How to solve the uni-directionality challenge?
Challenges/issues with Diffusion based modelling
Methodology
Training module
Pre-training
SFT (Supervised Fine-Tuning)
Inference module
Outcome/Results
Thoughts
Conclusion
Introduction
Large language models had been the hallmark of seemingly intelligent systems that are being currently built. Apart from beating and saturating multiple benchmarks, they actually came out to be reasonably usable across multiple tasks and use-cases. This ease of use, be it through apis (as in openAI, gemini) or open-weights (like llama, deepseek, mistral), created enough buzz and traction for everyone.
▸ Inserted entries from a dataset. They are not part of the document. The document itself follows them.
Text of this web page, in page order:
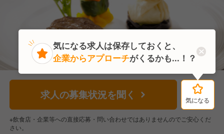
求人の募集状況を聞く 気になる
※飲食店・企業等への直接応募・問い合わせではありませんのでご安心くだ
さい。
気になる
気になる求人は保存しておくと、
企業からアプローチがくるかも...！？
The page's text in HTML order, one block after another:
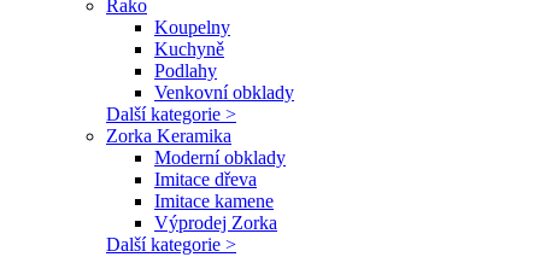
Rako
Koupelny
Kuchyně
Podlahy
Venkovní obklady
Další kategorie >
Zorka Keramika
Moderní obklady
Imitace dřeva
Imitace kamene
Výprodej Zorka
Další kategorie >
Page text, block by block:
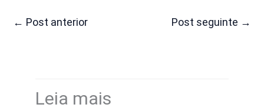
← Post anterior Post seguinte →
Leia mais
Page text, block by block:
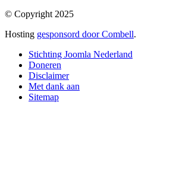
© Copyright 2025
Hosting gesponsord door Combell.
Stichting Joomla Nederland
Doneren
Disclaimer
Met dank aan
Sitemap
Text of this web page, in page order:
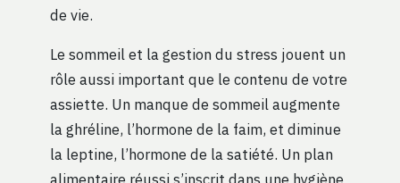
de vie.
Le sommeil et la gestion du stress jouent un
rôle aussi important que le contenu de votre
assiette. Un manque de sommeil augmente
la ghréline, l’hormone de la faim, et diminue
la leptine, l’hormone de la satiété. Un plan
alimentaire réussi s’inscrit dans une hygiène
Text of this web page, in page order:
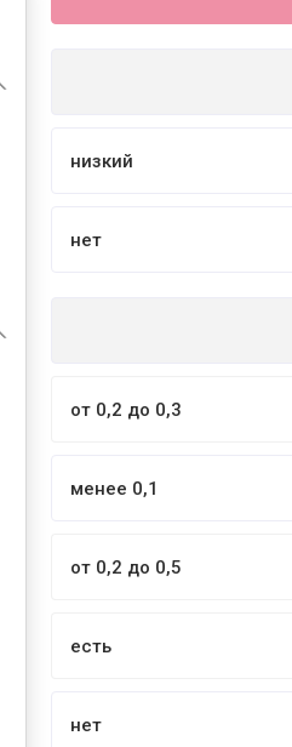
низкий
нет
от 0,2 до 0,3
менее 0,1
от 0,2 до 0,5
есть
нет
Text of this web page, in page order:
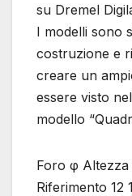
su Dremel
I modelli sono
costruzione e
creare un
essere visto
modello
Foro φ
Riferimento 12
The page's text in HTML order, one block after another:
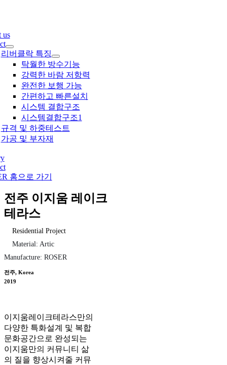
로
건
us
리버클락 특징
탁월한 방수기능
강력한 바람 저항력
완전한 보행 가능
간편하고 빠른설치
시스템 결합구조
시스템결합구조1
규격 및 하중테스트
가공 및 부자재
홈으로 가기
전주 이지움 레이크
테라스
Residential Project
Material: Artic
Manufacture: ROSER
전주, Korea
2019
이지움레이크테라스만의
다양한 특화설계 및 복합
문화공간으로 완성되는
이지움만의 커뮤니티 삶
의 질을 향상시켜줄 커뮤
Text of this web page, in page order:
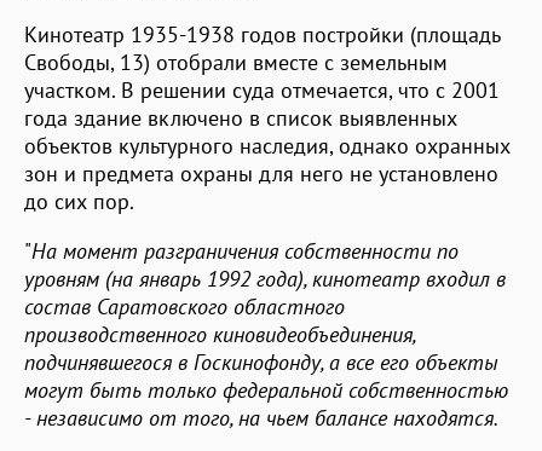
Кинотеатр 1935-1938 годов постройки (площадь
Свободы, 13) отобрали вместе с земельным
участком. В решении суда отмечается, что с 2001
года здание включено в список выявленных
объектов культурного наследия, однако охранных
зон и предмета охраны для него не установлено
до сих пор.
"На момент разграничения собственности по
уровням (на январь 1992 года), кинотеатр входил в
состав Саратовского областного
производственного киновидеобъединения,
подчинявшегося в Госкинофонду, а все его объекты
могут быть только федеральной собственностью
- независимо от того, на чьем балансе находятся.

But, current day models are trained in an auto-regressive fashion, which simply means each token is generated in a sequence one after the another, very similar to how we write or read (left to right), which is different from how we perceive things/think about objects/concepts. Let's see what problems do current ARM based architecture present.
Why are AR models problematic?
Speed/latency : Being AR (Auto-regressive) in nature, they struggle with time, as any next token is a function of previous ones, hence, under any circumstances, the generation process cannot be parallelized and eventually needs k number of iterations for generating k tokens, which is slow and wasteful.
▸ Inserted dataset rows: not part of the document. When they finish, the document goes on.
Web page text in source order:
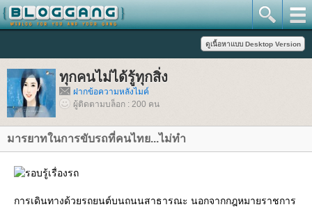
ทุกคนไม่ได้รู้ทุกสิ่ง
ฝากข้อความหลังไมค์
ผู้ติดตามบล็อก : 200 คน
มารยาทในการขับรถที่คนไทย...ไม่ทำ
การเดินทางด้วยรถยนต์บนถนนสาธารณะ นอกจากกฎหมายราชการ
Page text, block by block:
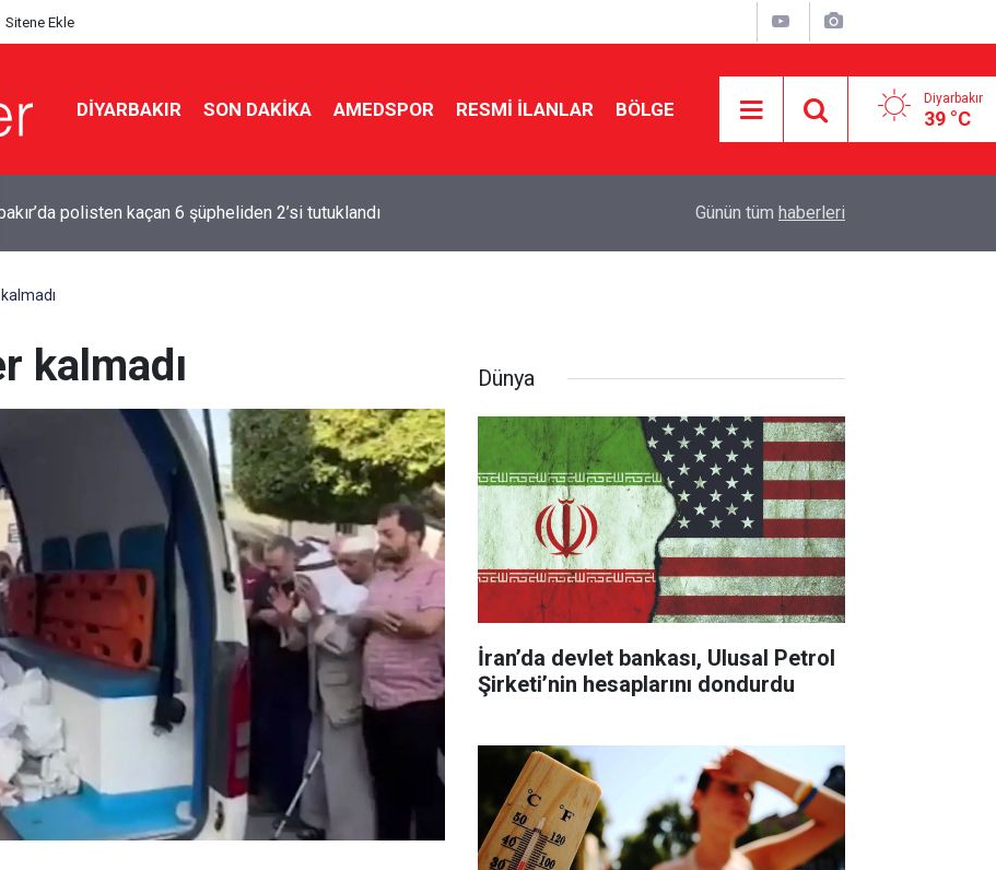
Sitene Ekle
DIYARBAKIR SON DAKIKA AMEDSPOR RESMI İLANLAR BÖLGE Diyarbakır
39 °C
Diyarbakır’a dönüş tarihi belli oldu Borç yapılandırılmasında son gün 31 Ağustos
Günün tüm haberleri
kalmadı Dünya
İran’da devlet bankası, Ulusal Petrol
Şirketi’nin hesaplarını dondurdu
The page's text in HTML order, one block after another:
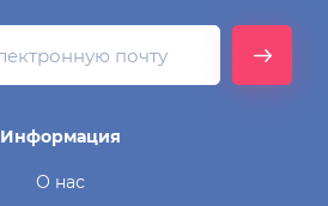
Информация
О нас
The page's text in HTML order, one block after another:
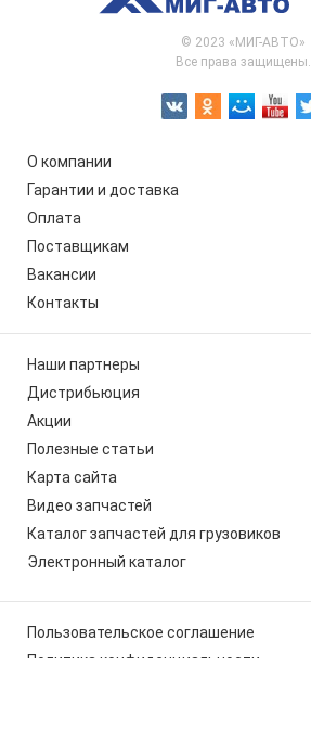
© 2023 «МИГ-АВТО»
Все права защищены.
О компании
Гарантии и доставка
Оплата
Поставщикам
Вакансии
Контакты
Наши партнеры
Дистрибьюция
Акции
Полезные статьи
Карта сайта
Видео запчастей
Каталог запчастей для грузовиков
Электронный каталог
Пользовательское соглашение
Политика конфиденциальности
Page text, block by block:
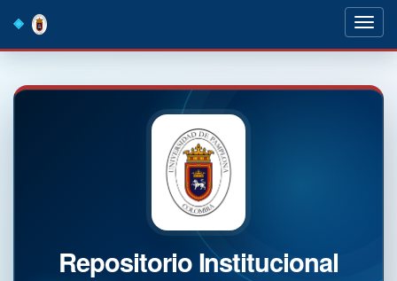
navigation
Repositorio Institucional

Compute : Given the previous point, it should be clear that running model once vs K times creates a huge compute bottleneck, as in cases for long attention (as the prominent architectures are still attention driven), then key-value pairs in itself lead to huge compute requirements.
Cost : Running the high capacity resource for longer period of time (which is increasing now, with COTs and think tokens), eventually presents higher maintenance and inference cost (for APIs and open-weights both), which has to be incurred by the user.
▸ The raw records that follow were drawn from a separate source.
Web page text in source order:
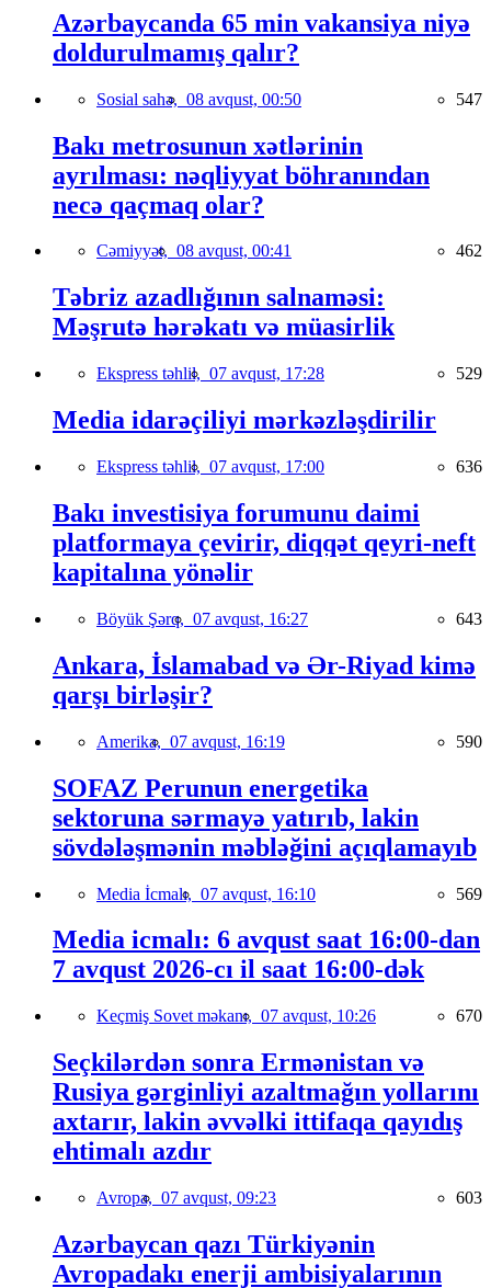
Azərbaycanda 65 min vakansiya niyə
doldurulmamış qalır?
Sosial sahə, 08 avqust, 00:50 547
Bakı metrosunun xətlərinin
ayrılması: nəqliyyat böhranından
necə qaçmaq olar?
Cəmiyyət, 08 avqust, 00:41 462
Təbriz azadlığının salnaməsi:
Məşrutə hərəkatı və müasirlik
Ekspress təhlil, 07 avqust, 17:28 529
Media idarəçiliyi mərkəzləşdirilir
Ekspress təhlil, 07 avqust, 17:00 636
Bakı investisiya forumunu daimi
platformaya çevirir, diqqət qeyri-neft
kapitalına yönəlir
Böyük Şərq, 07 avqust, 16:27 643
Ankara, İslamabad və Ər-Riyad kimə
qarşı birləşir?
Amerika, 07 avqust, 16:19 590
SOFAZ Perunun energetika
sektoruna sərmayə yatırıb, lakin
sövdələşmənin məbləğini açıqlamayıb
Media İcmalı, 07 avqust, 16:10 569
Media icmalı: 6 avqust saat 16:00-dan
7 avqust 2026-cı il saat 16:00-dək
Keçmiş Sovet məkanı, 07 avqust, 10:26 670
Seçkilərdən sonra Ermənistan və
Rusiya gərginliyi azaltmağın yollarını
axtarır, lakin əvvəlki ittifaqa qayıdış
ehtimalı azdır
Avropa, 07 avqust, 09:23 603
Azərbaycan qazı Türkiyənin
Avropadakı enerji ambisiyalarının
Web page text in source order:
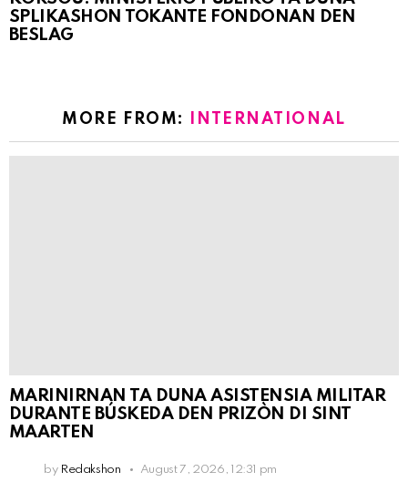
SPLIKASHON TOKANTE FONDONAN DEN
BESLAG
MORE FROM: INTERNATIONAL
MARINIRNAN TA DUNA ASISTENSIA MILITAR
DURANTE BÚSKEDA DEN PRIZÒN DI SINT
MAARTEN
by Redakshon August 7, 2026, 12:31 pm
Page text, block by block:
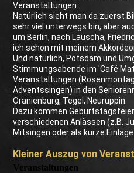
Veranstaltungen.
Natürlich sieht man da zuerst
sehr viel unterwegs bin, aber
um Berlin, nach Lauscha,
ich schon mit meinem
Und natürlich, Potsdam und
Stimmungsabende im 'Café
Veranstaltungen
Adventssingen) in den
Oranienburg, Tegel, Neuruppin.
Dazu kommen
verschiedenen Anlässen (z.B.
Mitsingen oder als kurze Einlage
Kleiner Auszug von
Veranstaltungen

Architectural biasness : This in my understanding is the most significant issue, the current AR models suffer from lack of reversal reasoning as they perform look-back generation as they are uni-directional (similar to early version of uni-directional LSTMs). Hence, any task where reverse context is required (example writing poem backwards or answering some reasoning questions), even the larger SOTA models like GPT4-o, gemini suffer heavily. Hence, if we want a transcend to a truly reasoning capable system, bidirectional understanding is very important.
Less-like humans : As discussed in BLT article, mimicking human thought is final frontier for all the efforts going in this direction. Seemingly, we don't think auto-regressively, we don't think word by word, we mostly think at concept level (which typically is a burst of keywords) followed up by subsequent fillers. Hence, AR models are trying to mimic how we write or read, not how we think.
Given that we understood the problem is because of the nature of architecture choice itself (uni-directional/ auto-regressive), let's see what we can do to make it better.
How to solve the uni-directionality challenge?
Even beyond the architectural issue itself, it's more about objective, in conventional LLMs we generate token by token, why not generate whole sequence at a time and then selectively clean it? or maybe do the same with parts of sequences?
This is the core idea behind the paper large language diffusion model and at the very core lies the concept of diffusion models.
Diffusion model are yet another class of generative architecture like VAEs, GANs, etc. Though they follow seemingly similar order of operations while making predictions (during iterative noise removal) are actually different from the ARMs.
They attend to whole information space at every point of time, unlike ARMs which are only dependent on previous set of tokens. This makes it ideal for constant space generations like images/frames.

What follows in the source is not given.